和籐井樹停留在最好時光 正文 第十五章
    喬靈不讓我走,當然只有一個理由,就是需要抓緊時間繼續工作,彌補我長睡32小時的時間,我給籐井樹打了一個電話,撒了一個善意的不完整的謊言,說自己需要加班工作,還是不能回家,表面上看這不算是一個謊言,是事實,但是因為忽略了事件的重要組成部分——地點,所以應該算是一個故意遺漏關鍵選項的謊言。在家工作的感覺和公司不一樣,何況是喬靈這個裝潢精美舒適的家,我說的可不是懈怠,而是精神更加旺盛。累了就休息,有了精神就繼續工作,接著週末的兩天,我一共在喬靈家待了整整兩天。我以洗澡換衣服作為理由想回家一趟,喬靈卻告訴我」浴室你可以隨意使用,衣服我這裡有全新的男士衣物。」

    在我還納悶為什麼喬靈會有全新的男士衣物的時候,一個人幫我解答了這個問題。敲門聲傳來,喬靈前去開門,片刻之後,喬靈皺著眉頭走進來,後面跟著一個男子。男子嘴裡說著大概「再給我一次機會,我們可以重新開始,我還是愛你的……」之類的話,當男子看到我的時候,愣了一下。人有一種習慣性的思維,會受到場景、人物、服裝等等外界因素的影響,當那名男子看到我穿著也許原本應該是買給他的衣服半躺在客廳的沙發上的時候,他的習慣性思維給了他一個和事實不符的答案。
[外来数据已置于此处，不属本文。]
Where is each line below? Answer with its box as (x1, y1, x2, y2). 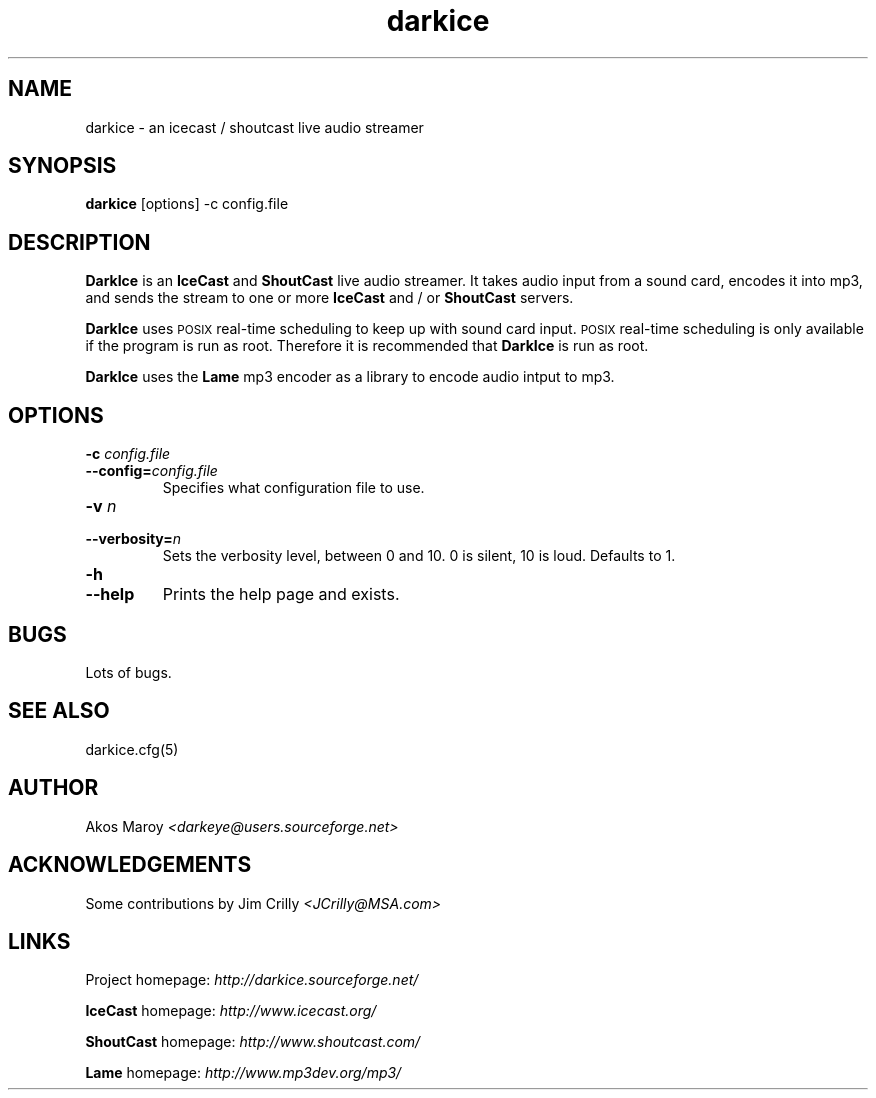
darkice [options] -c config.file (85, 195, 289, 213)
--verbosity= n (85, 530, 182, 548)
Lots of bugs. (85, 663, 172, 681)
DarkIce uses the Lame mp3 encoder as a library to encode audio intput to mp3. (85, 368, 615, 386)
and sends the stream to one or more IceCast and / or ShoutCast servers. (85, 289, 574, 307)
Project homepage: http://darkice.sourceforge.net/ (85, 971, 419, 989)
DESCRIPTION (8, 229, 151, 255)
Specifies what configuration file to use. (162, 479, 425, 497)

他在注視了我幾秒鐘之後,頹然地離開。

    「不好意思,利用你做了擋箭牌。」

    「不算利用,我什麼都沒做。」

    「算是利用,雖然我留你是為了工作,但是我也知道他這兩天一定會來。」喬靈很坦白,其實她完全沒有告訴我這件事情的必要,我也不會想到原來她留下我還有這種想法,一切可以發生得很自然,但是喬靈還是選擇了告訴我真相。

    「為了給拍檔創造一個更好的工作環境,我不介意被利用一次。」我第一次稱呼喬靈為拍檔,我也確實非常希望可以擁有這樣的拍檔。也許你會覺得我是不是已經忘記了之前被陷害的事情,沒有,我從來沒有忘記過,可是和喬靈的相處,我越來越覺得她不是可以做出那種事情的人,我沒有確切的證據可以證明喬靈的清白,但是既然受害者是我,我選擇相信喬靈,那就不需要出示證據。

    喬靈聽見我對她的稱呼,眼神中透出一種光芒,我可以看見她喜悅的心情,這種由內心散發出來的東西,我不認為可以用演技彌補,如果可以,她應該去演戲。

    都說謊言有善意的謊言,我離開家足足五天的時間,其中有三天的時間是在一位姿色頗佳的女同事家裡度過的,從表面證據上來看,我可以解釋的餘地很小,即使解釋清楚也會留下不良記錄,我是否該撒一個善意的謊言?關於在男女關係處理上是否應該使用善意的謊言?某些情感專家可以專門開一堂課來做分析講解,不過最後都得不出一個肯定的答案。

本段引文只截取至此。